New Crop, New Jealousies – A Mystery

Back in February and April of 2018, I wrote about Tarang, a remote village of farmers and traders in the Nepalese Himalayas that serves as a ‘hinge’ between its Nepali Hindu neighbors to the south and its Tibetan Buddhist neighbors to the north. Back in 1968, Tarang was undergoing many changes, one of which was the introduction of potatoes. This introduces the possibility for a nefarious mystery! Let’s take a look.

In the early 20th century, a Buddhist monk living in Tarang brought some potatoes to the village from a village to the west. It took a few years, but Tarangites eventually discovered that potatoes grow very well in the steep mountain fields of their remote village. By the time the ‘60s arrived, potatoes had changed the social dynamic in Tarang.

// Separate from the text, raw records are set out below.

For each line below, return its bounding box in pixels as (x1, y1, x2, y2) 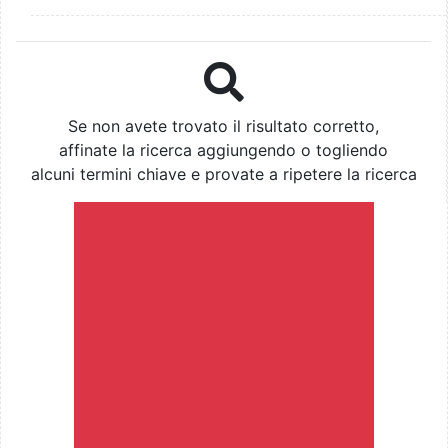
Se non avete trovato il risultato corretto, (68, 116, 379, 137)
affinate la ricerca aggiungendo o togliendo (59, 140, 388, 161)
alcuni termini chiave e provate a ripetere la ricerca (30, 164, 417, 185)
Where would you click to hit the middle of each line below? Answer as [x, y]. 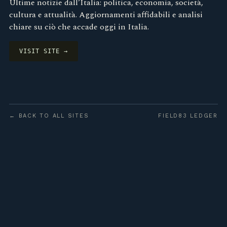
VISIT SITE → [44, 51]
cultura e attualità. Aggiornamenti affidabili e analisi [106, 15]
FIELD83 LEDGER [188, 116]
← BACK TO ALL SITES [49, 116]
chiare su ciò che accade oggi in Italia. [79, 27]
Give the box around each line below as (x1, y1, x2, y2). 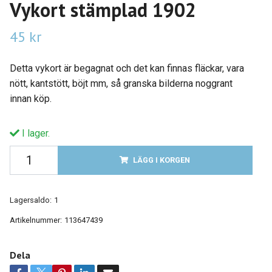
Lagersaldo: (9, 195, 52, 205)
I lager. (19, 127, 50, 139)
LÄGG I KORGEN (133, 155, 191, 165)
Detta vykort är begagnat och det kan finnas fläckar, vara (9, 62, 244, 74)
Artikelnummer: (9, 215, 62, 225)
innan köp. (9, 92, 52, 104)
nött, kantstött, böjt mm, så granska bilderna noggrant (9, 77, 233, 89)
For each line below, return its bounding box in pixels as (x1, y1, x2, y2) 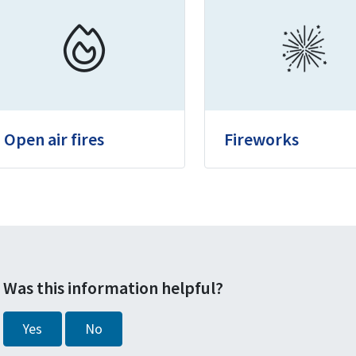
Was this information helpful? (3, 277, 223, 299)
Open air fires (4, 128, 104, 150)
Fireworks (224, 128, 300, 150)
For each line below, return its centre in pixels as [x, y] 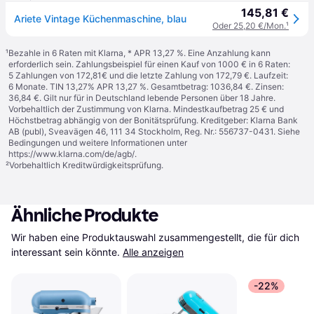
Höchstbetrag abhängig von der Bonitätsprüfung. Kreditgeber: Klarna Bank [153, 120]
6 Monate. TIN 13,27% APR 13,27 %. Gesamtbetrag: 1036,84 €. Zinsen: [146, 87]
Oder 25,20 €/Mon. [249, 26]
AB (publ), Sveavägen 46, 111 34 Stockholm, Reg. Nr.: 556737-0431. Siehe [154, 131]
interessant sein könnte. [66, 252]
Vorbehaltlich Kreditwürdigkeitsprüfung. [86, 165]
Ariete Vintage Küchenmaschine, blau [100, 19]
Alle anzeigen [153, 252]
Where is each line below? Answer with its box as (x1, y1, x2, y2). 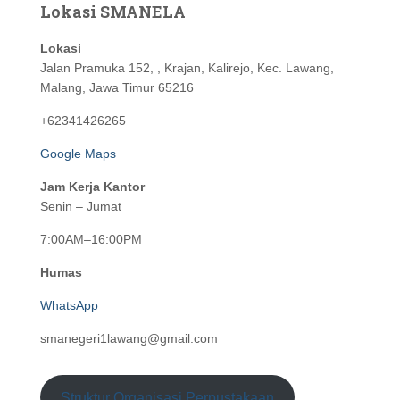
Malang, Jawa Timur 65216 (40, 80, 194, 96)
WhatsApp (40, 298, 98, 313)
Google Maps (40, 146, 116, 162)
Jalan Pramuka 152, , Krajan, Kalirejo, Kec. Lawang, (40, 61, 334, 76)
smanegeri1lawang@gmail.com (40, 331, 218, 346)
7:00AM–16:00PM (40, 232, 142, 247)
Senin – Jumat (40, 199, 121, 214)
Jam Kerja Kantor (40, 179, 145, 195)
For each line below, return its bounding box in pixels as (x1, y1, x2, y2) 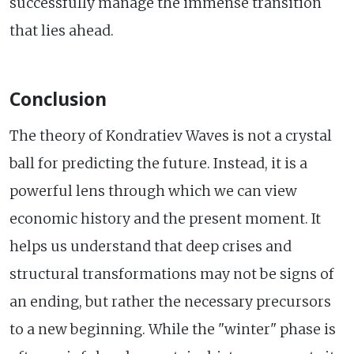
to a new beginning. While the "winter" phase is (9, 320, 336, 338)
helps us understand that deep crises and (9, 237, 292, 255)
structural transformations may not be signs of (9, 265, 334, 283)
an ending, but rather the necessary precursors (9, 292, 331, 311)
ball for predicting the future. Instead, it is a (9, 154, 307, 172)
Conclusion (9, 86, 107, 111)
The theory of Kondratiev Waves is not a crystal (9, 126, 332, 145)
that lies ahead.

Potatoes have much higher crop yields than Tarang’s traditional grains, barley and chinu millet. No one eats potatoes if they can help it (grain is a higher-status food), but for poor villagers without much farmland to work, potatoes make it possible to grow enough food to get you through the winter. Before potatoes, poor families’ grain stocks would run out halfway through the season, and they would have to beg for grain from the richer families who owned and worked more cropland. Tarangites being a neighborly bunch, the richer families were happy to share what they had in exchange for labor. In the 1960s, poorer Tarangites no longer had to go begging, and the richer ones lost an important source of winter labor.

Women in Tarang pounding chinu millet

At your table, you could make a mystery based on a situation like this one. Someone rich in your Tarang-analogue (perhaps a thalu, one of the village’s charismatic dispute-settlers) may be upset that he no longer has a ready supply of labor to get his work done. So he secretly imports a potato blight.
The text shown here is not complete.